Fernando Gentil
- Full name: Fernando Bunker Gentil
- Country (sports): Brazil
- Born: 11 March 1950 (age 75) Brazil

Singles
- Career record: 1–8
- Highest ranking: No. 222 (15 December 1975)

Grand Slam singles results
- French Open: 2R (1967, 1968)

Doubles
- Career record: 3–8

Grand Slam doubles results
- French Open: 2R (1975)
- US Open: 1R (1975)

Grand Slam mixed doubles results
- French Open: 1R (1968)

= Fernando Gentil =

Brazilian tennis player

Fernando Bunker Gentil (born 11 March 1950) is a Brazilian former professional tennis player.

==Biography==
Gentil was born in 1950, to a São Paulo surgeon and an American mother. His grandfather on his mother's side was diplomat Ellsworth Bunker, who was the U.S. Ambassador to South Vietnam from 1967 to 1973.
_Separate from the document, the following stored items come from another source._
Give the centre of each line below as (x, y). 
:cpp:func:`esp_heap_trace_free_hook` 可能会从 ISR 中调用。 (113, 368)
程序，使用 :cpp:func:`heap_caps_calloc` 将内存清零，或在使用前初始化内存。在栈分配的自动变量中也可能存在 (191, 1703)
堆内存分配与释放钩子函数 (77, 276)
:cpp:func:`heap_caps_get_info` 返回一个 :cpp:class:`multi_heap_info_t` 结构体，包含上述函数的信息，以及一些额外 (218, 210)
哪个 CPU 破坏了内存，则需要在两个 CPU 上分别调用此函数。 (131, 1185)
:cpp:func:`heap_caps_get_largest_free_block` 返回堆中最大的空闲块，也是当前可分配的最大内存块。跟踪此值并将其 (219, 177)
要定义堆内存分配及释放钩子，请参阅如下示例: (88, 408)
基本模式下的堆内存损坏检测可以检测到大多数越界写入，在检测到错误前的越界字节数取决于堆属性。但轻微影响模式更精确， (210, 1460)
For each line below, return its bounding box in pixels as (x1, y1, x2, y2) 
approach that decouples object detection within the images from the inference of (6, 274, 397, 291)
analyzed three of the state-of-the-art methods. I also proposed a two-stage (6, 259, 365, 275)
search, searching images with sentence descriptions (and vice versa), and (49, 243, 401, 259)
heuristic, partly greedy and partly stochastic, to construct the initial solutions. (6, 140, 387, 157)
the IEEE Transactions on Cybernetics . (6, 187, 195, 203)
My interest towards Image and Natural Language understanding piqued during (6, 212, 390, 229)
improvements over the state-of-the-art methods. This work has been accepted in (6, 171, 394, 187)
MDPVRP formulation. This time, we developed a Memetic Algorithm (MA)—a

As a teenager, Gentil competed in the main draw of the French Open and twice reached the second round, both times with a walkover, including over Jan Kodeš in 1968. He left the tour to attend the University of Southern California and played collegiate tennis for the Trojans, before graduating with an MBA degree in 1974.

Gentil appeared in two Davis Cup ties for Brazil. He won each of his matches, a doubles rubber against Peru in 1976 and a singles rubber against Uruguay's Hugo Roverano in 1978.

His first wife Cláudia is the daughter of Wimbledon champion Bob Falkenburg. He remarried in 1984 to banker Elizabeth Marie Christiansen.